* Task item: Find every line of the records that has "proiezione" and return it.

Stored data
—————

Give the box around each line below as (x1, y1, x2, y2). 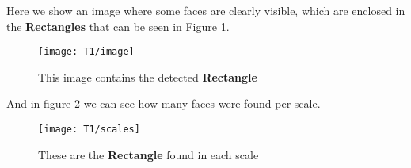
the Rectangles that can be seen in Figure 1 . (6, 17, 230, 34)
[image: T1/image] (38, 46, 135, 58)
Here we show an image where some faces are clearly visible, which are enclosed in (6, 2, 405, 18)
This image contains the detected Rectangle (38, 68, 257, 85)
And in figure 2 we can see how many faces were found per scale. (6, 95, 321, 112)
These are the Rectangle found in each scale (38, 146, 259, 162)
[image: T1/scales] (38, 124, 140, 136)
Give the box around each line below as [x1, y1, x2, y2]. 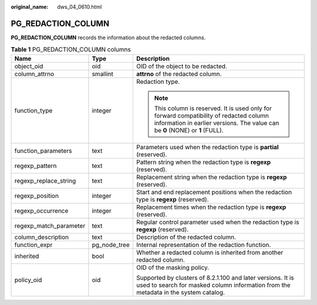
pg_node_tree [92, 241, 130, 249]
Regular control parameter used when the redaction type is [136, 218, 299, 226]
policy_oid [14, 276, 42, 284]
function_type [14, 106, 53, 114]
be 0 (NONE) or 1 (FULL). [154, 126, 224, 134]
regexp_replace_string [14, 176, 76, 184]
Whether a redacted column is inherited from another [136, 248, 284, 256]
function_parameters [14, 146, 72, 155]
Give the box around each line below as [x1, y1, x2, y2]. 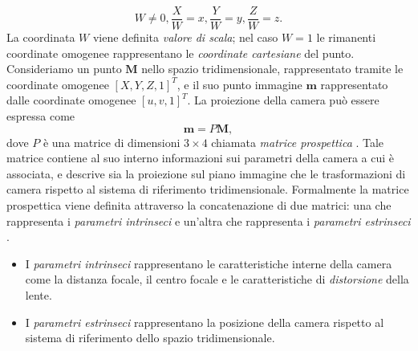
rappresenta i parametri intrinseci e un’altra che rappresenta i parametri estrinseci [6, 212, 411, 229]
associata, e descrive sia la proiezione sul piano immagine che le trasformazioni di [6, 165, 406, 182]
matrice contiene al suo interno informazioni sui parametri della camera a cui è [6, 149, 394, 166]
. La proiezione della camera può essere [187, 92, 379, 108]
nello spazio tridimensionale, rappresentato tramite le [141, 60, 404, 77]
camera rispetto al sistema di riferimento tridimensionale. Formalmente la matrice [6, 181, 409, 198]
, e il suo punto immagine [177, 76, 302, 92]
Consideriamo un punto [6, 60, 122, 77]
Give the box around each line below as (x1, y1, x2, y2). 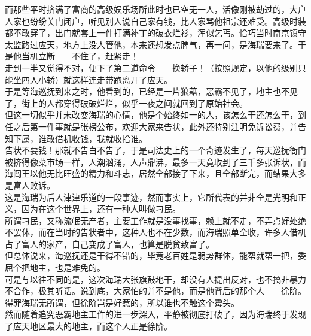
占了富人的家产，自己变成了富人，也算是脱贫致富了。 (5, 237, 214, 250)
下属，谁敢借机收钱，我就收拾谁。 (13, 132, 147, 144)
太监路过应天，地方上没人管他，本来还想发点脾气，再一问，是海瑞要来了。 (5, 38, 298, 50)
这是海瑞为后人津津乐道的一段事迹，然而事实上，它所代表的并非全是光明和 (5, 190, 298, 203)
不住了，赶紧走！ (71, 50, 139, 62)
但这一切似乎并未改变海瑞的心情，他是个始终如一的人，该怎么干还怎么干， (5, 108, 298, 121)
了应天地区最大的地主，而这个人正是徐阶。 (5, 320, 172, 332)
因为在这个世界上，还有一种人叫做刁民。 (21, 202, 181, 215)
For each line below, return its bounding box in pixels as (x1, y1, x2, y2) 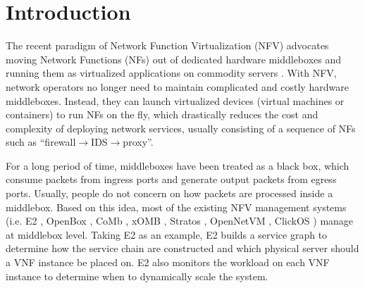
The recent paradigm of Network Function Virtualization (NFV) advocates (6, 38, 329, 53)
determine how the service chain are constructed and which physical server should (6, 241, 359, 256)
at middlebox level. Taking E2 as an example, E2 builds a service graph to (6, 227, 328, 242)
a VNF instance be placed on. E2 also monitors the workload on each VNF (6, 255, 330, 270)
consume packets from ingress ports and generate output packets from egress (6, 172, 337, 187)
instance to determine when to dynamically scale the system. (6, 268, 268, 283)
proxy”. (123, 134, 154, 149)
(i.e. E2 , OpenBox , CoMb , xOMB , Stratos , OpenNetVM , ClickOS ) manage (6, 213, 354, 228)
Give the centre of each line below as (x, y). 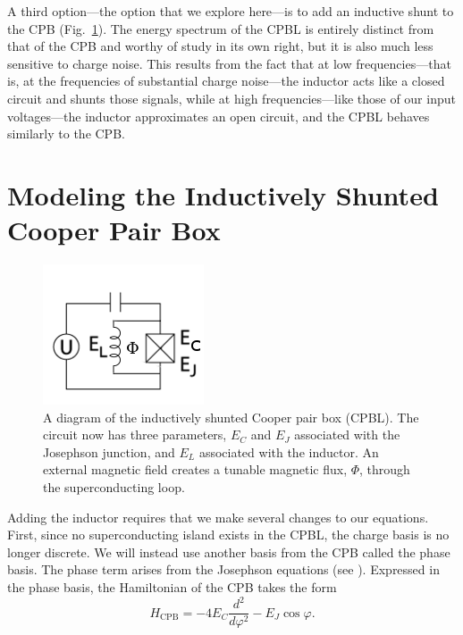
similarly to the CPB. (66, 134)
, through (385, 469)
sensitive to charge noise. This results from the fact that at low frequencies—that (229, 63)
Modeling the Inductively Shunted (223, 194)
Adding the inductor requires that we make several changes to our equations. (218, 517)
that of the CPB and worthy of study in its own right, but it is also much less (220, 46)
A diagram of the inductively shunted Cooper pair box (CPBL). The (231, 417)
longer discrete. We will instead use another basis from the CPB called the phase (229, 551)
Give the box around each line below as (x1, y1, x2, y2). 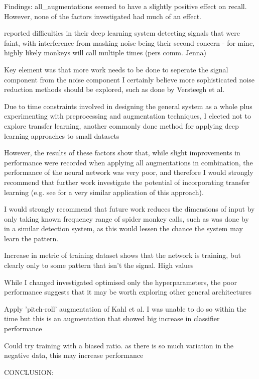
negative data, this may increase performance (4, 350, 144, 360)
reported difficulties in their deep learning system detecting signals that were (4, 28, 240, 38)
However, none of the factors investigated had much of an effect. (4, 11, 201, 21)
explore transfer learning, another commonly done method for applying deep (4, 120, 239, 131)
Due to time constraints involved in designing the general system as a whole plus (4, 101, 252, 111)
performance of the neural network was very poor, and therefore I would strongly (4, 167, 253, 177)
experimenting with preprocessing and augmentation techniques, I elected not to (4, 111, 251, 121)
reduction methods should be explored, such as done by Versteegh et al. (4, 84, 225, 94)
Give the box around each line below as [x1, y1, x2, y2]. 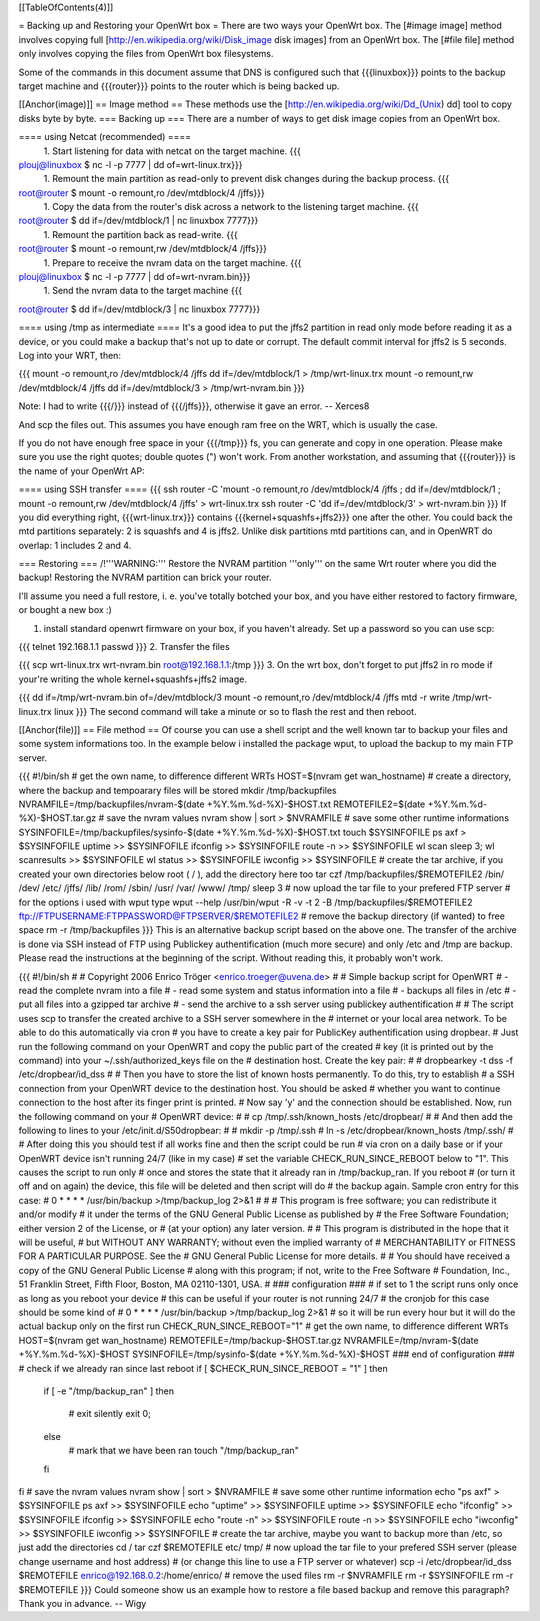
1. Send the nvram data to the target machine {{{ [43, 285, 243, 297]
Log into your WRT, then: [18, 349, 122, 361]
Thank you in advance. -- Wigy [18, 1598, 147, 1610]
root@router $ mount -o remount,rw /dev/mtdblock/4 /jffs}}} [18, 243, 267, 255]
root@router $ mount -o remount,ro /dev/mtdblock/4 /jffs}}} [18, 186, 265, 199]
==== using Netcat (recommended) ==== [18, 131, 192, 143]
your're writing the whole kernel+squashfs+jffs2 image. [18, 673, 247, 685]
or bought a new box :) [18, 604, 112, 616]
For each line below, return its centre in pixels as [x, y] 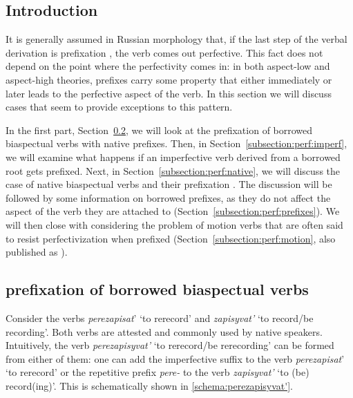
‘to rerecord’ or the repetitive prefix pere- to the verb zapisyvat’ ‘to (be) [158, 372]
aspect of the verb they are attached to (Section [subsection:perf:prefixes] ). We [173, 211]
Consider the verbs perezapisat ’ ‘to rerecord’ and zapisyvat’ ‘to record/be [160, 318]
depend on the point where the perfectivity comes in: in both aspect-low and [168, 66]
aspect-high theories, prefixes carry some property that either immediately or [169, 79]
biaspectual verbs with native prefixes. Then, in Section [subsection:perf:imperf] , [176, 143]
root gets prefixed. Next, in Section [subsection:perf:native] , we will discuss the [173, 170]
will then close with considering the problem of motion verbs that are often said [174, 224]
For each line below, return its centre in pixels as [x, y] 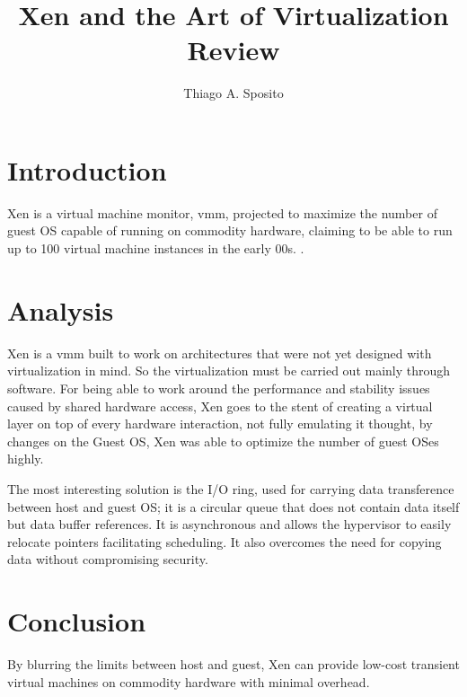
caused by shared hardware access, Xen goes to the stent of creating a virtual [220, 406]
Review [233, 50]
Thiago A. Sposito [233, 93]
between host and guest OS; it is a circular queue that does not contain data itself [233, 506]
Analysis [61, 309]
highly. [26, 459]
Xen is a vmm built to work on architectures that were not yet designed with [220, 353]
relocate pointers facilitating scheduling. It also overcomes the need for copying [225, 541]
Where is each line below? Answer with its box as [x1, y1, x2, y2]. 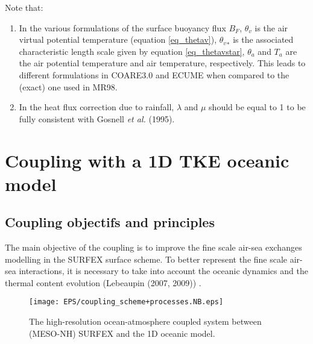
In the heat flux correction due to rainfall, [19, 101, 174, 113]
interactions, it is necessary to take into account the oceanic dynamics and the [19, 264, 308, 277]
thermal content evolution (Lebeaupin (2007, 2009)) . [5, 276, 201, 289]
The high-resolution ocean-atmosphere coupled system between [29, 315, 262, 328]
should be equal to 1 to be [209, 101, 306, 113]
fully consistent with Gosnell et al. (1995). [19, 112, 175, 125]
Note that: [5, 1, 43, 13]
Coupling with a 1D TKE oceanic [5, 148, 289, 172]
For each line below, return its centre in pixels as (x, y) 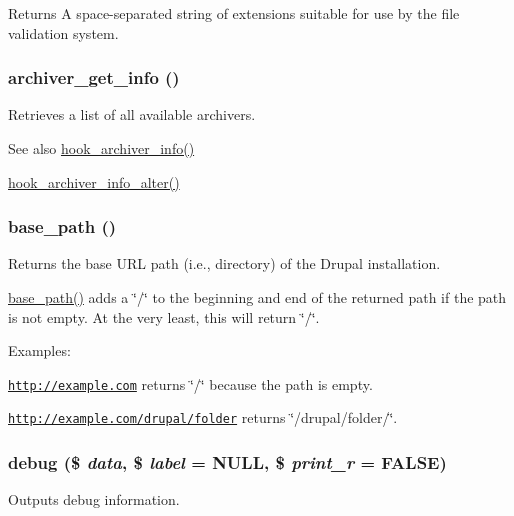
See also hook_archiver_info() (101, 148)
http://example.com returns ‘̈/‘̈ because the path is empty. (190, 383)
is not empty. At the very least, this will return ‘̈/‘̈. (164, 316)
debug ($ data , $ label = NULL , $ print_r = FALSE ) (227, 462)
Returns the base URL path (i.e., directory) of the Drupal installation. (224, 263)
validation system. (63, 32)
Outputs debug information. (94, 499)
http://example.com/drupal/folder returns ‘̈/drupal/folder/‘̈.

—————

* Answer for this exercise:
associata, e descrive sia la proiezione sul piano immagine che le trasformazioni di [6, 165, 406, 182]
. La proiezione della camera può essere [187, 92, 379, 108]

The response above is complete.